Senator Chris Coons (D-Del.) stated the surveillance "would strike me as a significant invasion of the right of Senators to conduct their jobs, so this is something that needs urgent follow-up."

===Legal and constitutional commentary===
Attorney General Pam Bondi testified on October 7, 2025, that Arctic Frost represented "an unconstitutional, undemocratic abuse of power".

Conservative legal scholar Andrew C. McCarthy of the National Review defended the investigation, writing "The notion that there was something scandalous about leadership at the DOJ and FBI approving an investigation into conduct that resulted in viable criminal charges is ridiculous."

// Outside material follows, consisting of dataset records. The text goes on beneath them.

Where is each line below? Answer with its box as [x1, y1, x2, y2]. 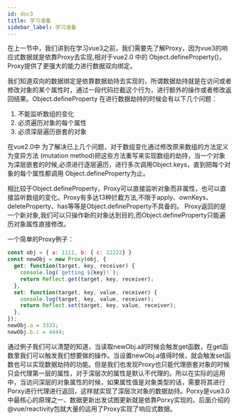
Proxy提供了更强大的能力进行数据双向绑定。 [7, 62, 137, 70]
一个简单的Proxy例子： [7, 235, 75, 244]
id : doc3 [7, 10, 33, 18]
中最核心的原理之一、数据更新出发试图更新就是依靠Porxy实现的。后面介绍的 [7, 395, 230, 404]
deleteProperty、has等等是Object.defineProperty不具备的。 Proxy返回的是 [7, 202, 226, 210]
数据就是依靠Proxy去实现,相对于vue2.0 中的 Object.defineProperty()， [19, 53, 225, 61]
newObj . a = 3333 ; [7, 322, 59, 329]
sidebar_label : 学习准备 [7, 23, 77, 31]
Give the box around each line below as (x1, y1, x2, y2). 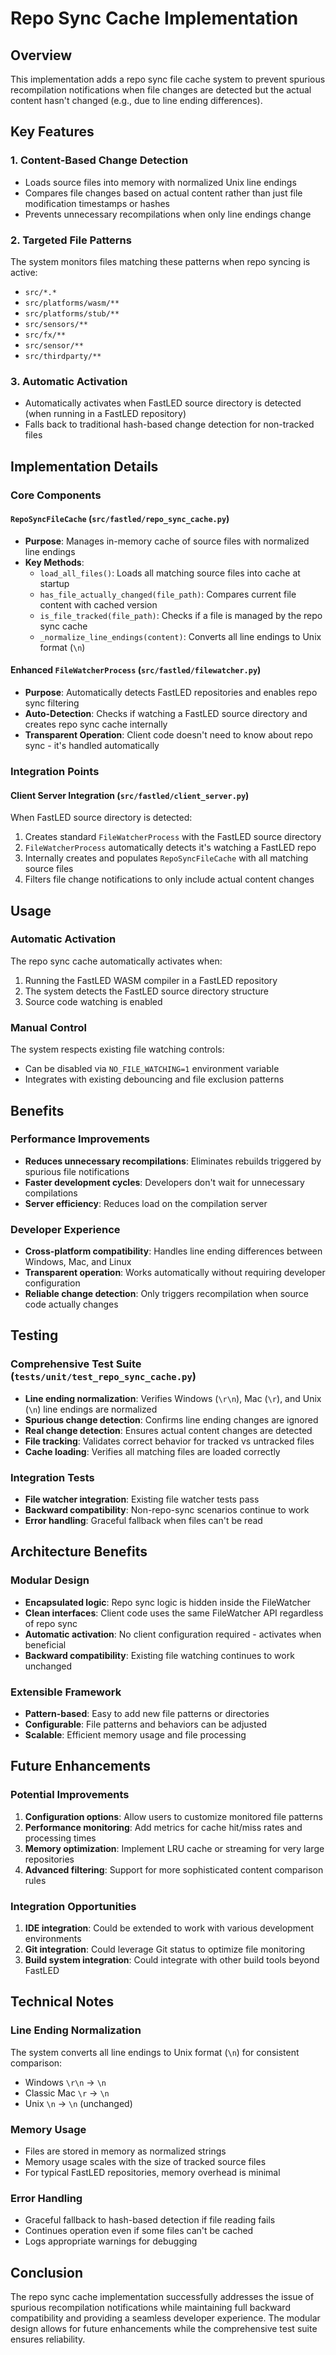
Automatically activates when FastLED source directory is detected (24, 397, 302, 409)
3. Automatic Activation (10, 374, 128, 388)
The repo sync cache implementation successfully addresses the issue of (10, 2291, 315, 2303)
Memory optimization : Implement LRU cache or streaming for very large (24, 1842, 325, 1854)
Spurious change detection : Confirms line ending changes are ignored (24, 1413, 319, 1426)
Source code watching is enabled (24, 995, 163, 1007)
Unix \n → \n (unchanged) (24, 2097, 133, 2109)
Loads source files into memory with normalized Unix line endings (24, 176, 297, 188)
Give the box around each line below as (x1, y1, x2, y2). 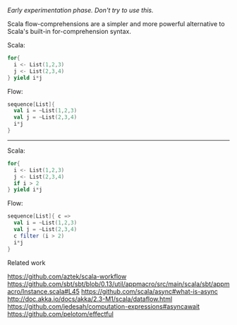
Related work (7, 258, 46, 267)
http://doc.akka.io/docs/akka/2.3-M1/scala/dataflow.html (7, 295, 173, 303)
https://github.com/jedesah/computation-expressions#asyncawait (7, 302, 200, 310)
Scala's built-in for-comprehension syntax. (7, 28, 132, 35)
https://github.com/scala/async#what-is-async (80, 287, 219, 295)
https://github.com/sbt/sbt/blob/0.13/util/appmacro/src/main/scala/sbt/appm (7, 279, 230, 288)
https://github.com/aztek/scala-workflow (7, 272, 127, 280)
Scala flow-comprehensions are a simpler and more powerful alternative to (7, 20, 225, 28)
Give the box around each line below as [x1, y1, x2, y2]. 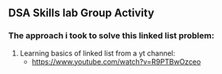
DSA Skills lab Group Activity [8, 6, 155, 20]
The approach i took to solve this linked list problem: [8, 30, 215, 41]
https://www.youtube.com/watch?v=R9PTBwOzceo [31, 56, 201, 66]
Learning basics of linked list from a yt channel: [19, 48, 176, 58]
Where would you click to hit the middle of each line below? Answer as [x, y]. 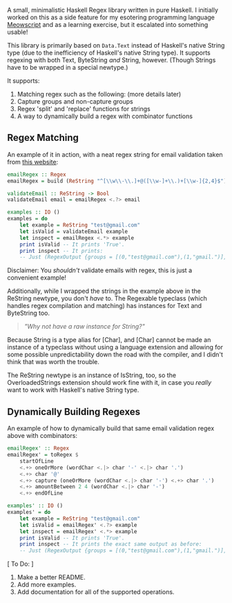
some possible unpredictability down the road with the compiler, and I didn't [115, 354]
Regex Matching [43, 138]
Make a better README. [51, 577]
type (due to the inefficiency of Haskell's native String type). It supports [109, 52]
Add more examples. [47, 585]
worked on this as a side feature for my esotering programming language [111, 17]
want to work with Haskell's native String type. [73, 390]
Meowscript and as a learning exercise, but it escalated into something [108, 25]
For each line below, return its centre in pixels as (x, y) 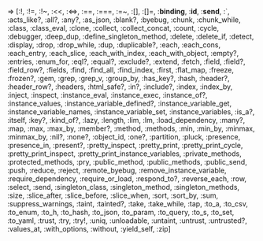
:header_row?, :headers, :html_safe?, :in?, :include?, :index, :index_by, (120, 87)
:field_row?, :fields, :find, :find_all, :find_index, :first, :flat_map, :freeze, (120, 70)
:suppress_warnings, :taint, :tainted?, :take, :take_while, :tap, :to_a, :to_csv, (128, 204)
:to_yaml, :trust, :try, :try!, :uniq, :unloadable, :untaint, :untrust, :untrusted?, (127, 221)
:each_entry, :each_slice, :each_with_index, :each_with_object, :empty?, (123, 53)
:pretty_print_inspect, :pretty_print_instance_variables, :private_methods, (124, 154)
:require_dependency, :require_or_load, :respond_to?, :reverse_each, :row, (127, 179)
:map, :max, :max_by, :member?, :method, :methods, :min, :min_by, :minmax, (131, 128)
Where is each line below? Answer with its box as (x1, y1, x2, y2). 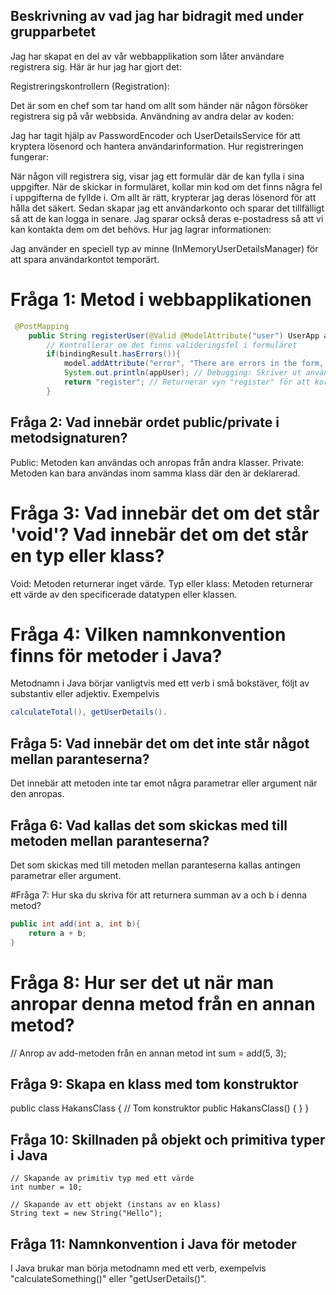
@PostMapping (14, 321, 70, 331)
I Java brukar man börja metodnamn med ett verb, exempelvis (10, 1262, 267, 1274)
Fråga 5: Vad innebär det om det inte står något (10, 735, 310, 752)
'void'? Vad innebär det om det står (10, 523, 309, 546)
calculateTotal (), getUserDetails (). (10, 707, 168, 718)
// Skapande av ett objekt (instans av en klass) (10, 1200, 222, 1210)
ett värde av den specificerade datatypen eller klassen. (10, 588, 238, 600)
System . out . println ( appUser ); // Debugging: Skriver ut (63, 368, 302, 378)

Stanley Brand, a senior fellow at Penn State Dickinson Law and former counsel to the House of Representatives, noted that the investigation "seemed to go against the Constitution's separation of powers doctrine" because certification of presidential elections falls within Congress's constitutional jurisdiction. Legal experts offered differing views on Fourth Amendment implications. Cheryl Bader, a former federal prosecutor and clinical associate law professor at Fordham University, stated that obtaining phone metadata is not legally a "search" requiring a warrant, citing the Supreme Court's 1979 ruling in Smith v. Maryland that pen registers collecting call information do not violate Fourth Amendment protections. However, Brett Tolman, a former federal prosecutor and chair of American justice at the America First Policy Institute, argued that the investigation demonstrated insufficient "guardrails" on FBI intelligence-gathering powers expanded after the September 11 attacks.